Actor-observer bias refers to our tendency to attribute external causes to our own behaviour and to attribute internal causes to the behaviour of others [1]. Thus, when explaining our own actions, we will tend to call on aspects of the situation (difficulty of the task, chance, etc.), rather than personal elements (effort provided, personality, etc.). Conversely, and consistent with the fundamental attribution error, when we observe the behaviour of another person, we tend to explain that behaviour through the characteristics of the person being observed, rather than the situation. This difference in interpretation between the actor and the observer can therefore lead to misunderstandings and cause problems in interpersonal relationships. It can also manifest itself at the level of relations between groups: we attribute external causes to the negative behaviours of members of our own group and internal causes to the negative behaviours of members of another group (see the ultimate attribution error) [2].

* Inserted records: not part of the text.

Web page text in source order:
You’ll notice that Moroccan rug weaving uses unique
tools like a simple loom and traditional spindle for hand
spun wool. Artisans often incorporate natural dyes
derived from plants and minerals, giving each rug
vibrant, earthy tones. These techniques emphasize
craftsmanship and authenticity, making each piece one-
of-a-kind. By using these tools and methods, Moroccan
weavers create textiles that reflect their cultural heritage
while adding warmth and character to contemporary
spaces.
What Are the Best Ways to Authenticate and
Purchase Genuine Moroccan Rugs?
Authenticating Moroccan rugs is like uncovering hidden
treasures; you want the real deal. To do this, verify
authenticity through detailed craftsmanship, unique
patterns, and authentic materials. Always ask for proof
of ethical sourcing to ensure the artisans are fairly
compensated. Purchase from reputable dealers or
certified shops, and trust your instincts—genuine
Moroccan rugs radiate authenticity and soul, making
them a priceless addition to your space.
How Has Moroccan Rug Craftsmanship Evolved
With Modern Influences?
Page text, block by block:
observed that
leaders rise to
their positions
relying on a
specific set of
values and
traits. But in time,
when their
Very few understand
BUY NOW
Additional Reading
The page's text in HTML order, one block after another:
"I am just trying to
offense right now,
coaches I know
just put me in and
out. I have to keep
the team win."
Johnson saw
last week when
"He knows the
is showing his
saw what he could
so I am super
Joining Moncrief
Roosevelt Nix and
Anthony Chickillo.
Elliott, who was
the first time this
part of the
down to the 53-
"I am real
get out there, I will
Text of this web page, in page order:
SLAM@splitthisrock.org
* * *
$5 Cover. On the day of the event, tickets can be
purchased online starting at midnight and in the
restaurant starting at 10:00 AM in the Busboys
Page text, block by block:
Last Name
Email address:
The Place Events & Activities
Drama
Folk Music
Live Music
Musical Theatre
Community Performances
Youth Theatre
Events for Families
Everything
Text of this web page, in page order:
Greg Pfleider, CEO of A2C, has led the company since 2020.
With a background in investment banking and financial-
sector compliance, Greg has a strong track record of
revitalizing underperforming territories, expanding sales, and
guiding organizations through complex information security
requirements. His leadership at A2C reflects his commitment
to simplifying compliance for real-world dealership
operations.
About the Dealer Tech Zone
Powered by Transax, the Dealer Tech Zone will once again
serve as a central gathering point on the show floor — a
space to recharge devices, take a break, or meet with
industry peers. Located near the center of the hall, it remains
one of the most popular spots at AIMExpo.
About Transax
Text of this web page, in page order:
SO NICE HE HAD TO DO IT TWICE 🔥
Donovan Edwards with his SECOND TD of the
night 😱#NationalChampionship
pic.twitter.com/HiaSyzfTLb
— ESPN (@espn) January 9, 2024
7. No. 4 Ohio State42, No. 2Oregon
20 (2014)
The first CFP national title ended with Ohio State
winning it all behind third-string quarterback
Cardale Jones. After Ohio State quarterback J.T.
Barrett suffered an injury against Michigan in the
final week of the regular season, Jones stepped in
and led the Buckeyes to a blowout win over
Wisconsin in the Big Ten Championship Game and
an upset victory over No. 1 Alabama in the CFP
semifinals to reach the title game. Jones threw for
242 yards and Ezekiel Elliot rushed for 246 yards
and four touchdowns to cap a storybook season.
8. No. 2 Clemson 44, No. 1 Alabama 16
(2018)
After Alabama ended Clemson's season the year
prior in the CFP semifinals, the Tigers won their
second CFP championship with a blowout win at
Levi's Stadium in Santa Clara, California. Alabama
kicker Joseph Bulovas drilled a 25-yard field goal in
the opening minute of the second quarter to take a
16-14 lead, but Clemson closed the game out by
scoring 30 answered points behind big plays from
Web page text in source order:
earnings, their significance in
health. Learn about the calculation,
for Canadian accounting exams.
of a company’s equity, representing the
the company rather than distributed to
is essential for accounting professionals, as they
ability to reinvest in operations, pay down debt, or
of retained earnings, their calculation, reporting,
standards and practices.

For a long time, the actor / observer bias was considered to be a firmly established and widespread bias in the population. A 2006 meta-analysis, however, called into question the results of previous studies. In particular, it seems that this bias is only present when the behaviour is negative [3].

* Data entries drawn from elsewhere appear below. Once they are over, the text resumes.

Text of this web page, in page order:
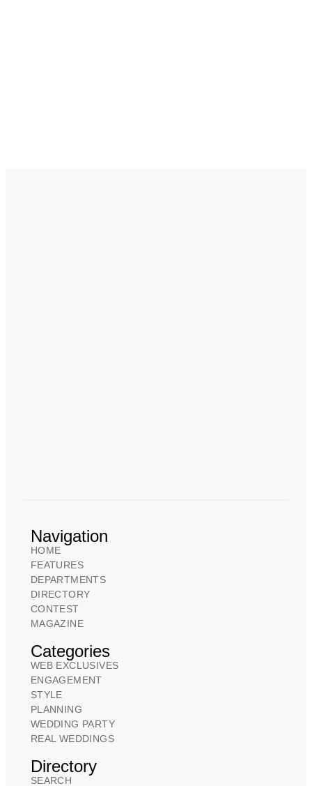
Navigation
HOME
FEATURES
DEPARTMENTS
DIRECTORY
CONTEST
MAGAZINE
Categories
WEB EXCLUSIVES
ENGAGEMENT
STYLE
PLANNING
WEDDING PARTY
REAL WEDDINGS
Directory
SEARCH
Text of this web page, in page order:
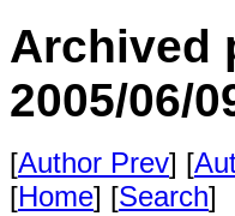
Archived
2005/06/
[Author Prev] [
[Home] [Search]
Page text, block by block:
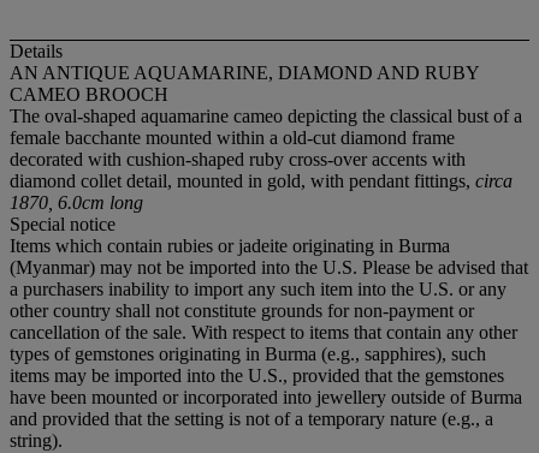
Details
AN ANTIQUE AQUAMARINE, DIAMOND AND RUBY
CAMEO BROOCH
The oval-shaped aquamarine cameo depicting the classical bust of a
female bacchante mounted within a old-cut diamond frame
decorated with cushion-shaped ruby cross-over accents with
diamond collet detail, mounted in gold, with pendant fittings, circa
1870, 6.0cm long
Special notice
Items which contain rubies or jadeite originating in Burma
(Myanmar) may not be imported into the U.S. Please be advised that
a purchasers inability to import any such item into the U.S. or any
other country shall not constitute grounds for non-payment or
cancellation of the sale. With respect to items that contain any other
types of gemstones originating in Burma (e.g., sapphires), such
items may be imported into the U.S., provided that the gemstones
have been mounted or incorporated into jewellery outside of Burma
and provided that the setting is not of a temporary nature (e.g., a
string).
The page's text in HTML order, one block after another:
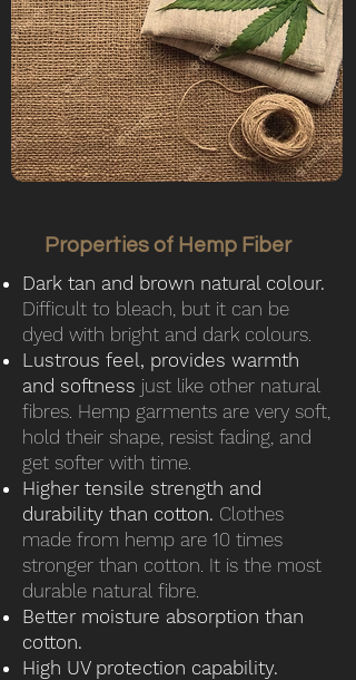
Dark tan and brown natural colour.
Difficult to bleach, but it can be
dyed with bright and dark colours.
Lustrous feel, provides warmth
and softness just like other natural
fibres. Hemp garments are very soft,
hold their shape, resist fading, and
get softer with time.
Higher tensile strength and
durability than cotton. Clothes
made from hemp are 10 times
stronger than cotton. It is the most
durable natural fibre.
Better moisture absorption than
cotton.
High UV protection capability.
Properties of Hemp Fiber
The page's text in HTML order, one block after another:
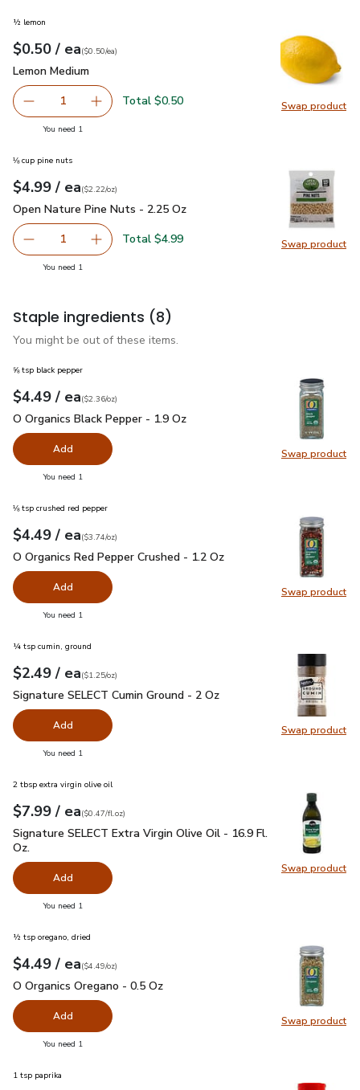
Swap product
Swap
½ lemon
Your price$0.50
$0.50 / eaeach
$0.50pereach
($0.50/ea)
Lemon Medium
Lemon Medium
Remove Lemon Medium
1 Add one, Lemon Medium
Total $0.50
You need 1
Swap product
Swap
⅛ cup pine nuts
Your price$4.99
$4.99 / eaeach
$2.22perounce
($2.22/oz)
Open Nature Pine Nuts - 2.25 Oz
Open Nature Pine Nuts - 2.25 Oz
Remove Open Nature Pine Nuts - 2.25 Oz
1 Add one, Open Nature Pine Nuts - 2.25 Oz
Total $4.99
You need 1
Staple ingredients (8)
You might be out of these items.
Swap product
Swap
⅝ tsp black pepper
Your price$4.49
$4.49 / eaeach
$2.36perounce
($2.36/oz)
O Organics Black Pepper - 1.9 Oz
O Organics Black Pepper - 1.9 Oz
Add
You need 1
Swap product
Swap
⅛ tsp crushed red pepper
Your price$4.49
$4.49 / eaeach
$3.74perounce
($3.74/oz)
O Organics Red Pepper Crushed - 1.2 Oz
O Organics Red Pepper Crushed - 1.2 Oz
Add
You need 1
Swap product
Swap
¼ tsp cumin, ground
Your price$2.49
$2.49 / eaeach
$1.25perounce
($1.25/oz)
Signature SELECT Cumin Ground - 2 Oz
Signature SELECT Cumin Ground - 2 Oz
Add
You need 1
Swap product
Swap
2 tbsp extra virgin olive oil
Your price$7.99
$7.99 / eaeach
$0.47perfl.oz
($0.47/fl.oz)
Signature SELECT Extra Virgin Olive Oil - 16.9 Fl. Oz.$7.99
Signature SELECT Extra Virgin Olive Oil - 16.9 Fl.
Oz.
Add
You need 1
Swap product
Swap
½ tsp oregano, dried
Your price$4.49
$4.49 / eaeach
$4.49perounce
($4.49/oz)
O Organics Oregano - 0.5 Oz
O Organics Oregano - 0.5 Oz
Add
You need 1
1 tsp paprika

John crashes into the back of Simone's car, which was stopped at a red light. Enraged, Simone gets out of her vehicle. Walking towards John, Simone, here the observer, shouts: "What a bad driver you are! How could you pass your driver’s license test if you are unable to pay attention to what is happening in front of you?” She therefore presumes, from the information she has, that John is an incompetent driver and an inattentive person. Faced with Simone's accusatory comments, John replies: “I dozed off for a moment, but obviously, I can drive! I had to work in the hospital all night, because my replacement never came. Besides, I had no choice but to get behind the wheel, since I have to pick up my daughter from the station.” Thus, knowing his driving abilities in general and the details of the situation, John, here the actor, explains having caused an accident by the circumstances in which he finds himself.


The main hypothesis to explain this bias is the lack of information available to the observer, who does not know how the actor acts in different contexts. The observer therefore bases their idea of the person on the observed behaviour. As such, the more the pair gets to know each other, the less the bias will be present. In addition, situational elements are in the forefront for the person taking action. Indeed, unlike the observer, the actor does not pay attention only to their own behaviour and personal characteristics, focusing instead on the circumstances and/or their environment [4].

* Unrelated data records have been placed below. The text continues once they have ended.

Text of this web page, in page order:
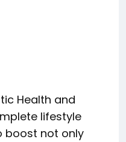
Health and
lifestyle
boost not only
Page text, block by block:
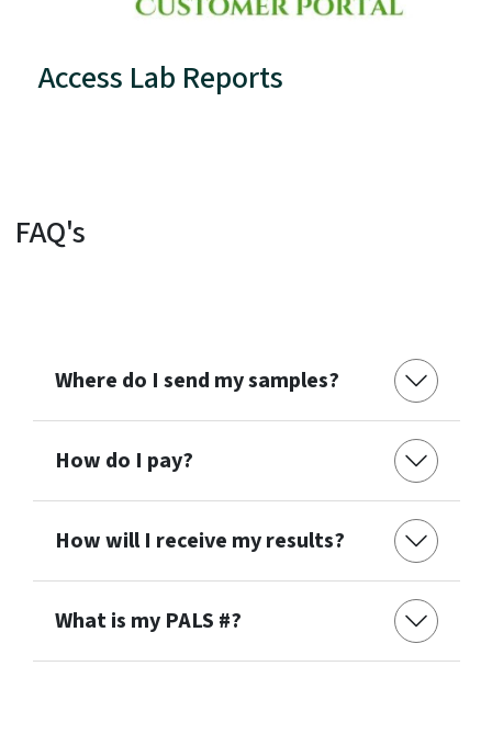
Access Lab Reports
FAQ's
Where do I send my samples?
How do I pay?
How will I receive my results?
What is my PALS #?
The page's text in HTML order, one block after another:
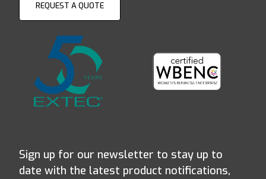
REQUEST A QUOTE
Sign up for our newsletter to stay up to
date with the latest product notifications,
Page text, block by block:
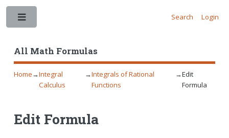
All Math Formulas
Search Login
Home→Integral
Calculus
→Integrals of Rational
Functions
→Edit
Formula
Edit Formula
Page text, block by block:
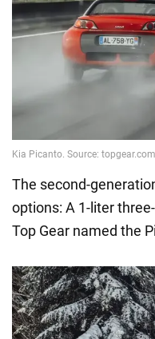
The second-
options: A 1-liter
Top Gear named the
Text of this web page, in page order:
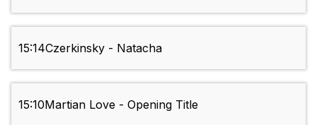
15:14Czerkinsky - Natacha
15:10Martian Love - Opening Title

Another hypothesis is that a person tries to protect their self-esteem by explaining their negative behaviours by causes external to them and their positive behaviours by internal causes (see the self-serving bias) [5]. This would explain why the actor-observer bias only seems to concern negative behaviour.


This bias implies a divergence in perception which can cause misunderstandings [4] and even interpersonal conflicts [5]. It can also lead to self-fulfilling prophecies, since attributing internal causes to an individual's behaviour creates expectations which pushes us to act towards that individual in a way that confirms those expectations [4]. For example, if a teacher believes that a student's academic failure is due to their low intellectual level, the teacher may stop providing additional help. The student will continue to have difficulty, which will confirm the teacher's opinion about them.

Thoughts on how to act in light of this bias

  • Try to put yourself in their shoes when judging the behaviour of others.

  • In the role of an actor, think about what you could have done differently in the same situation.

  • Talk with the actor or actress to understand their action.

How is this bias measured?

Actor-observer bias can be measured in different ways. For instance, scientists can look at the causes attributed to a behaviour by people in the observer role, and by people producing the behaviour. To do this, participants can recall a situation they have experienced in their personal life, imagine a hypothetical situation or judge a behaviour taking place in the context of the experiment. The scientists then compare the type of causes mentioned (internal or external) according to the role assumed (actor or observer). If individuals mention more external causes when they explain their own behaviours (as actors) than when they explain those of others (as observers), we can conclude that the bias is present.

This bias is discussed in the scientific literature:


This bias has social or individual repercussions:


This bias is empirically demonstrated:



[1] Jones, Edward E. (1976). How Do People Perceive the Causes of Behavior? Experiments based on

attribution theory offer some insights into how actors and observers differ in viewing the causal structure of their social world, American Scientist, 64(3), pp.300-305.

[2] Jones, Edward E. & Richard E. Nisbett (1971). The actor and the observer: Divergent perceptions

of the causes of behavior. General Learning Press.

[3] Malle, Bertram F. (2006). The Actor–Observer Asymmetry in Attribution: A (Surprising) Meta-

Analysis. Psychological Bulletin, 132(6), 895–919. DOI : 10.1037/0033-2909.132.6.895

[4] Thomas, F. (1979). The Ultimate Attribution Error: Extending Allport's Cognitive Analysis of Prejudice. Personality and Social Psychology Bulletin 5(4), 461-476. DOI: 10.1177/014616727900500407

[5] Rascle, Olivier, Alan Traclet & Geneviève Coulomb-Cabagno (2005). Le biais attributionnel acteur/observateur en contexte sportif. Dans Olivier Rascle et Philippe Sarrazin (dir.). Croyances et performances sportives : Processus sociocognitifs associés aux comportements sportifs (pp. 207-226). Editions EP&S. BIB_2BB1765103A8.P001/REF


Representativeness heuristic, Availability heuristic, Need for self-esteem, Need for cognitive closure, Interpersonal level

Related biases


Marie Taillefer, Bachelor student in psychology, Université de Montréal.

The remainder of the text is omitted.